President Donald Trump wants to give America’s farmers $12 billion to shield them from losses in his global trade feuds. But if he bailed out every industry affected, it would cost more than triple that, a new report found.
Providing aid to all US sectors hurt by other countries’ retaliatory tariffs would cost $39 billion, according to the US Chamber of Commerce.
Auto part manufacturers would receive $7.6 billion, and iron and steel producers would get $4.6 billion. An array of other industries — from fishing to furniture-making — would also need multimillion-dollar packages.
The chamber’s analysis was prompted by the Trump administration’s announcement last week that it would provide up to $12 billion in aid to certain farmers, dairy and pork producers.

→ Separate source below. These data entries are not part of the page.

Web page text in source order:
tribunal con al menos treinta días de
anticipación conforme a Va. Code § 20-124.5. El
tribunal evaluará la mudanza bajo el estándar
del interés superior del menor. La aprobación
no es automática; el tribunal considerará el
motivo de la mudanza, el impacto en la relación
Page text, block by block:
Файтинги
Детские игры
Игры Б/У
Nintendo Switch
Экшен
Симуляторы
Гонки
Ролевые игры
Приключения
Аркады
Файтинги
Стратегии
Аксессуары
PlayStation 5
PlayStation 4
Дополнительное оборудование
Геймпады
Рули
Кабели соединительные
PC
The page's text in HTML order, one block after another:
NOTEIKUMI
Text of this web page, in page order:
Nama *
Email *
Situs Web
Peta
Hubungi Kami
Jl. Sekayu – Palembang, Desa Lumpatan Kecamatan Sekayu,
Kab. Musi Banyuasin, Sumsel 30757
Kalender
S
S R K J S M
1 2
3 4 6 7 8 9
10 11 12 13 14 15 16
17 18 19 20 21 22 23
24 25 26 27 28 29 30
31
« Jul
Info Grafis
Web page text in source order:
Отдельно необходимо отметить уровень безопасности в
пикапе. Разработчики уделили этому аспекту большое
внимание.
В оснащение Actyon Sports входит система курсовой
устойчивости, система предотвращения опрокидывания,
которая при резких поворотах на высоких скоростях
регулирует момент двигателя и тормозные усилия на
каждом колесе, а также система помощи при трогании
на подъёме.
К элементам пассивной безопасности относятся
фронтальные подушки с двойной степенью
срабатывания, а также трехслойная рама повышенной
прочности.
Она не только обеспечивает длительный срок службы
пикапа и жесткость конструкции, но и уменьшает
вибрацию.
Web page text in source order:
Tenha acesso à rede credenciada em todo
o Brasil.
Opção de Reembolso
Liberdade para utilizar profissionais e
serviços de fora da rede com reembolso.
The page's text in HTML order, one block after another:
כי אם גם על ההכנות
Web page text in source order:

Several key US trading partners, including China, Canada, Mexico and the European Union, have levied tariffs on a variety of agricultural products in response to Trump administration tariffs on their exports.
The chamber, which represents the interests of American businesses, argues that offering aid to any one industry is “a slippery — and costly — slope.”

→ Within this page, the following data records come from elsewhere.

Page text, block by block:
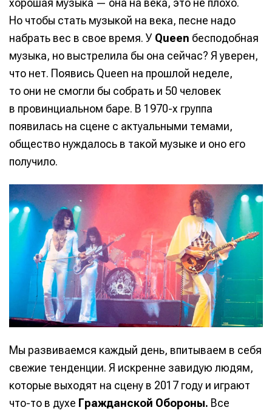
хорошая музыка — она на века, это не плохо.
Но чтобы стать музыкой на века, песне надо
набрать вес в свое время. У Queen бесподобная
музыка, но выстрелила бы она сейчас? Я уверен,
что нет. Появись Queen на прошлой неделе,
то они не смогли бы собрать и 50 человек
в провинциальном баре. В 1970-х группа
появилась на сцене с актуальными темами,
общество нуждалось в такой музыке и оно его
получило.
Мы развиваемся каждый день, впитываем в себя
свежие тенденции. Я искренне завидую людям,
которые выходят на сцену в 2017 году и играют
что-то в духе Гражданской Обороны. Все
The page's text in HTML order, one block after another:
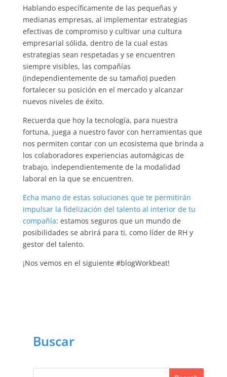
Hablando específicamente de las pequeñas y
medianas empresas, al implementar estrategias
efectivas de compromiso y cultivar una cultura
empresarial sólida, dentro de la cual estas
estrategias sean respetadas y se encuentren
siempre visibles, las compañías
(independientemente de su tamaño) pueden
fortalecer su posición en el mercado y alcanzar
nuevos niveles de éxito.
Recuerda que hoy la tecnología, para nuestra
fortuna, juega a nuestro favor con herramientas que
nos permiten contar con un ecosistema que brinda a
los colaboradores experiencias automágicas de
trabajo, independientemente de la modalidad
laboral en la que se encuentren.
Echa mano de estas soluciones que te permitirán
impulsar la fidelización del talento al interior de tu
compañía: estamos seguros que un mundo de
posibilidades se abrirá para ti, como líder de RH y
gestor del talento.
¡Nos vemos en el siguiente #blogWorkbeat!
Buscar
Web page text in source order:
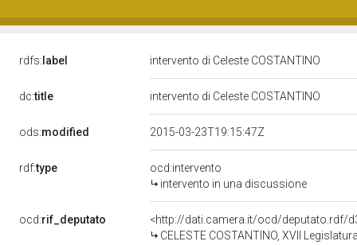
rdfs: label intervento di Celeste COSTANTINO
dc:title intervento di Celeste COSTANTINO
ods:modified 2015-03-23T19:15:47Z
rdf:type
ocd:intervento
intervento in una discussione
ocd:rif_deputato
<http://dati.camera.it/ocd/deputato.rdf/
CELESTE COSTANTINO, XVII

“Let’s be clear: The best way to protect American industries from the damaging consequences of a trade war is to avoid entering into a trade war in the first place,” Neil Bradley, the chamber’s chief policy officer, wrote in a post. “The administration’s focus should be expanding free trade and removing these harmful tariffs, not allocating taxpayer’s money to only marginally ease the suffering for some of the industries feeling the pain of the trade war.”

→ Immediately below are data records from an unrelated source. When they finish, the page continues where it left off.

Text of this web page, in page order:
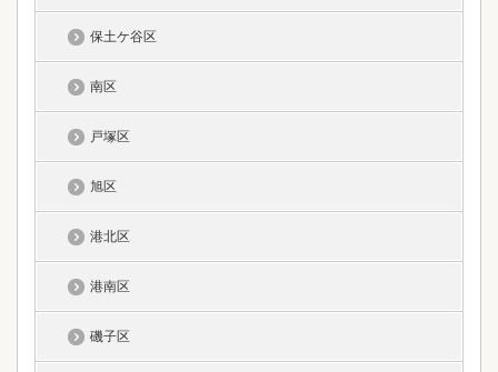
保土ケ谷区
南区
戸塚区
旭区
港北区
港南区
磯子区
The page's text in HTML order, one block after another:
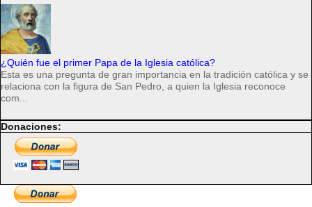
¿Quién fue el primer Papa de la Iglesia católica?
Esta es una pregunta de gran importancia en la tradición católica y se
relaciona con la figura de San Pedro, a quien la Iglesia reconoce
com...
Donaciones:

Although farmers have been vocal about the impact of Trump’s trade war, other industries are also feeling the effects — from both US tariffs and retaliatory measures.
General Motors and Fiat Chrysler recently reported lower profits and cut their forecasts, citing rising commodity costs, particularly steel and aluminum. Coke is hiking the price of soda because it’s more expensive to make aluminum cans. And Whirlpool and other washing machine manufacturers have raised prices.